======== Data provided
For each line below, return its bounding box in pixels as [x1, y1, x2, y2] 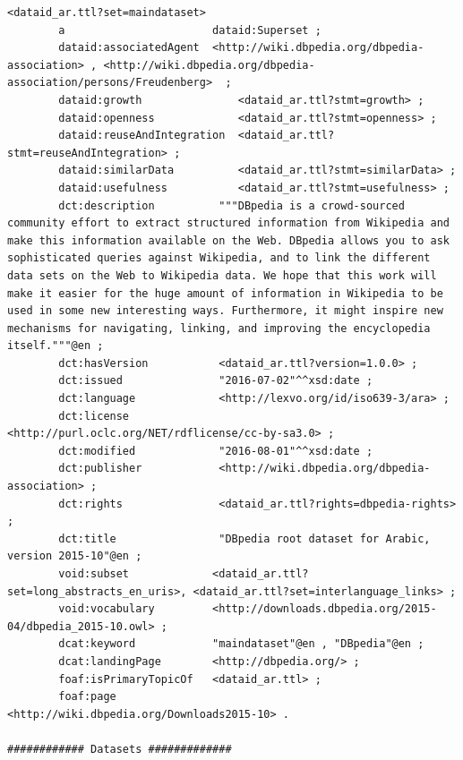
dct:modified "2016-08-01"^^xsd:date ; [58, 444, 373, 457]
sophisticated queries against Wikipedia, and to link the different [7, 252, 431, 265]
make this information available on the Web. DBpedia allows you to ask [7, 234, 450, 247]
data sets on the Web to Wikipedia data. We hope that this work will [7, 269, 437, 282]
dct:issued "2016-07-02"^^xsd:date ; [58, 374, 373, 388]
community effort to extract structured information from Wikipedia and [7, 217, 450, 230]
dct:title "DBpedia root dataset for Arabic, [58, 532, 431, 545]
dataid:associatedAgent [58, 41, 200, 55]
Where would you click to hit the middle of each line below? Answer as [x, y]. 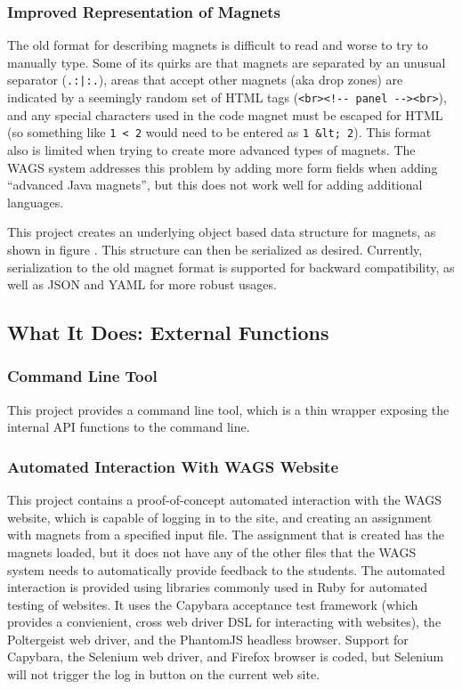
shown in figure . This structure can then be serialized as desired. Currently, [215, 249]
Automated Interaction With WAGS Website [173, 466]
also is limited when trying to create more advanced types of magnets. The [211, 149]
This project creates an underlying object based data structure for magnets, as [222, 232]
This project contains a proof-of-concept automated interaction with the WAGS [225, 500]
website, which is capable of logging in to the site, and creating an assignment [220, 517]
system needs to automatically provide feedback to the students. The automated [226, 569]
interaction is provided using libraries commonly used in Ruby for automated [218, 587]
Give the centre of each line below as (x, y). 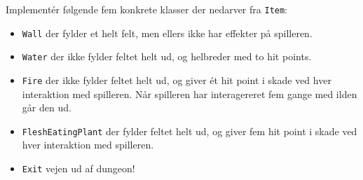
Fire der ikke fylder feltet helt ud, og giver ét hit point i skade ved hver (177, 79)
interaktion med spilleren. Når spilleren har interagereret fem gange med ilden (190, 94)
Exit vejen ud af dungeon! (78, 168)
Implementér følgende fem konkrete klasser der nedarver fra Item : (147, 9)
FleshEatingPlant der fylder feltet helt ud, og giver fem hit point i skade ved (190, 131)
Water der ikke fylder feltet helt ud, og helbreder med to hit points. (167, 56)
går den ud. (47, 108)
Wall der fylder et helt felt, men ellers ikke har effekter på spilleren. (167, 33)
================
■ **Problem details**: After dropping the pictures, reproduce exactly the lines from the first line of the entries through the line containing "data sets on", both included.

■ **Result of the task**:
For each line below, return its bounding box in pixels as [x1, y1, x2, y2] 
dct:modified "2016-08-01"^^xsd:date ; [58, 444, 373, 457]
sophisticated queries against Wikipedia, and to link the different [7, 252, 431, 265]
make this information available on the Web. DBpedia allows you to ask [7, 234, 450, 247]
data sets on the Web to Wikipedia data. We hope that this work will [7, 269, 437, 282]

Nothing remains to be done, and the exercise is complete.